地方のICT戦略27
1920へ
21へ22へ23へ
24へ 25へ 26へ
本社を置く上越市周辺を主たる営業エリアとする総合建 設部門と、東京に本部を置き、全国に展開する運送部門。性 格の異なる2つの事業部門を持つ田中産業は、それまで事業 部ごとだった通信網と情報管理を本社に集約、一元化するこ とを目的に、通信インフラの全面見直しを敢行。専用の光回 線を活用し、利便性の向上と確実なセキュリティに加え、通信 コストの低減も実現させた。付帯設備として導入したTV電 話も、今では事業活動になくてはならない設備となっている。
田中産業株式会社

田中産業株式会社理事 廣瀬 一夫 さん(写真 右)営業課長 蒲生 英之 さん(写真 左)

●Interview
田中産業株式会社
理事
廣瀬 一夫さん(写真 右)

営業課長
蒲生 英之さん(写真 左)



電話機の取り換えを機に
通信インフラの全面改革

・・・光回線への切り換えを図られた経緯をお聞かせください。

蒲生営業課長(以下蒲生さん)
 社内の電話機が15年の使用を経て古くなり、取り換えの必要が生じたのをきっかけに、通信システムの全面見直しを行うことにしたのです。
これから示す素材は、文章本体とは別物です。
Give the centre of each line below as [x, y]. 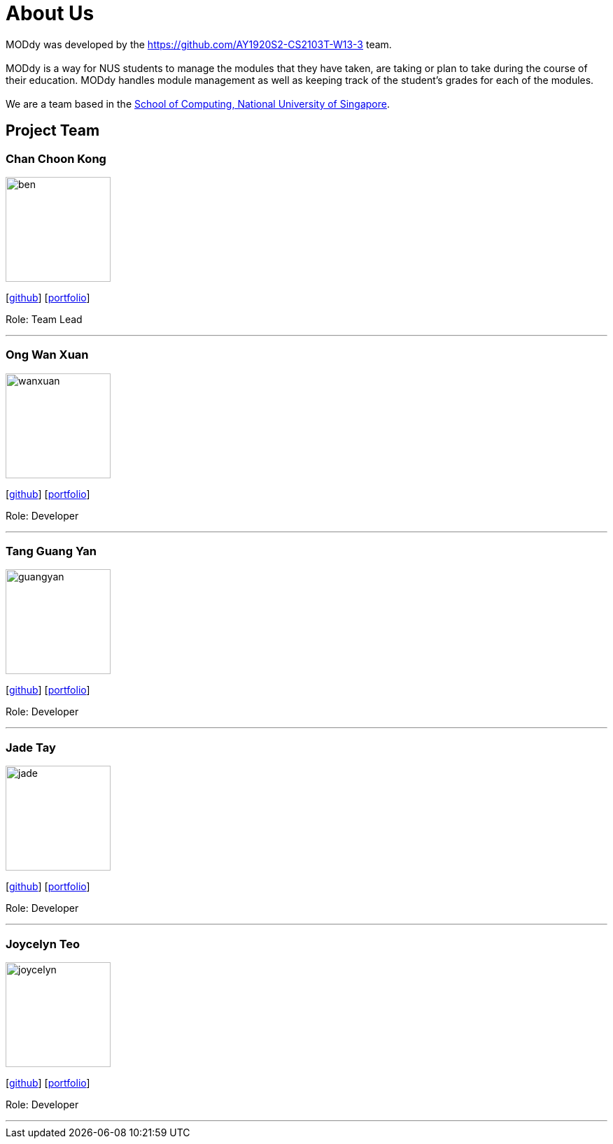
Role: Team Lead [44, 319]
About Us [50, 13]
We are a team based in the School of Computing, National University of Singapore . [198, 103]
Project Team [53, 131]
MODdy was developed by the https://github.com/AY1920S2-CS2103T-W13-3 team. [199, 44]
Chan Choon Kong [56, 158]
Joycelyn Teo [43, 944]
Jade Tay [31, 747]
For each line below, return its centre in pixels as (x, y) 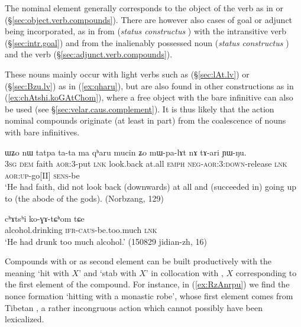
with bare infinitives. (42, 132)
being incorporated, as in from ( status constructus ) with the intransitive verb (146, 31)
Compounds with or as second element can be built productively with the (138, 261)
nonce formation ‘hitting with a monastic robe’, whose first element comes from (149, 296)
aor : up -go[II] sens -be (42, 175)
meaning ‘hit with (37, 272)
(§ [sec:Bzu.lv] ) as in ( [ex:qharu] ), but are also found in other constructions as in (149, 85)
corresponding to (266, 272)
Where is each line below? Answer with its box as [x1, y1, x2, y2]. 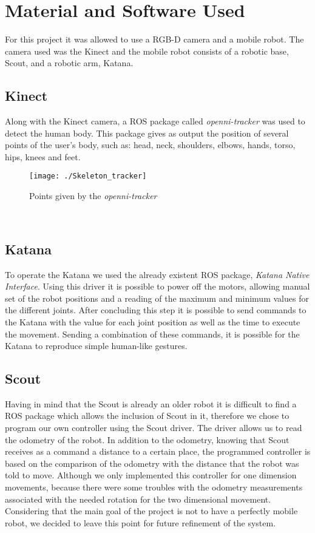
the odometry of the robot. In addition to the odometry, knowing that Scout [5, 433, 290, 446]
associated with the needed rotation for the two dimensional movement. [5, 492, 271, 505]
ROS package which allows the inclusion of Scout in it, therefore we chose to [5, 409, 290, 422]
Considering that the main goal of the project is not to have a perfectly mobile [5, 504, 298, 517]
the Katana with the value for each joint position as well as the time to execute [5, 315, 300, 328]
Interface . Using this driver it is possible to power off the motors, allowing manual [5, 280, 310, 293]
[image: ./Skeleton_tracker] [29, 172, 147, 181]
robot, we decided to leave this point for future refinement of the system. [5, 516, 276, 529]
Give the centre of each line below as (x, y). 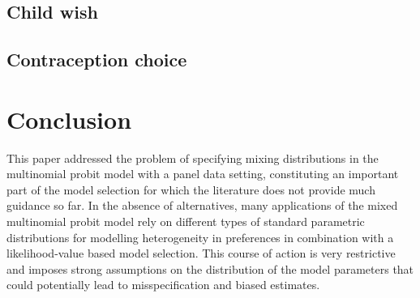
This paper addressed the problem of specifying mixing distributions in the (193, 158)
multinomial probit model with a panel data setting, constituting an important (203, 174)
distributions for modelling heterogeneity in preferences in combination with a (200, 237)
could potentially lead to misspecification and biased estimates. (163, 285)
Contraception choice (97, 60)
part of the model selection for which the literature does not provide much (191, 189)
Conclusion (69, 119)
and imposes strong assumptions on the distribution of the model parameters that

電話機の整備にあたり、光の専用回線を導入し、アナログ回線から全面移行する方向で検討したわけですが、その機会を利用して、従来、建設・運送の事業部ごとに別々だったシステムを統合し、本社で一括管理できるようにしようと考えました。当然、一元化による通信・通話コストの削減と、それまで事業部ごとに行っていたセキュリティ対策の経費を削減することも狙いでした。

廣瀬理事(以下 廣瀬さん)
 切り換えにあたり、NTTさんにはグループ会社の枠を越えたあらゆるサービスを提案してほしいとお願いしました。実はグループ会社によってサービス地域や内容、料金体系などに違いがあることに、かねて不満を抱いていたのです。今回はその点もきたんなく吐露したうえで、NTTさんとして最善の取り組みに期待したいとお伝えしました。
  その結果、さまざまなケースを想定した非常にきめ細かい提案をお出しいただき、利便性、安全生、コストの面から徹底的に検討を重ねることができました。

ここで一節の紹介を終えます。